'''

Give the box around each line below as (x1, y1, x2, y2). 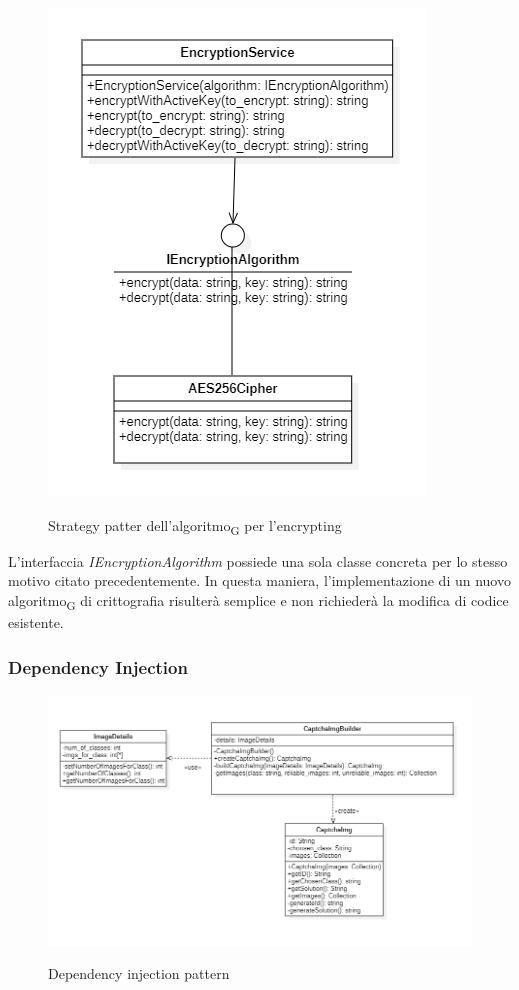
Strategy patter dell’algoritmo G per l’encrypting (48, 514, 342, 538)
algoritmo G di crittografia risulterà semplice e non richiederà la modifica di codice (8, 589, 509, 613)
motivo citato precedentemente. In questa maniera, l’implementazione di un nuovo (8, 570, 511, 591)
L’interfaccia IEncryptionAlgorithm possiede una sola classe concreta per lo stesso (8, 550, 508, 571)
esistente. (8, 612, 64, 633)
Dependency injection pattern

'''

→ **WORK INSTRUCTIONS**: Each of the entries above must be output exactly, with none of the pictures.

→ **EXERCISE ANSWER**:
Give the box around each line below as (x1, y1, x2, y2). 
Strategy patter dell’algoritmo G per l’encrypting (48, 514, 342, 538)
algoritmo G di crittografia risulterà semplice e non richiederà la modifica di codice (8, 589, 509, 613)
motivo citato precedentemente. In questa maniera, l’implementazione di un nuovo (8, 570, 511, 591)
L’interfaccia IEncryptionAlgorithm possiede una sola classe concreta per lo stesso (8, 550, 508, 571)
esistente. (8, 612, 64, 633)
Dependency injection pattern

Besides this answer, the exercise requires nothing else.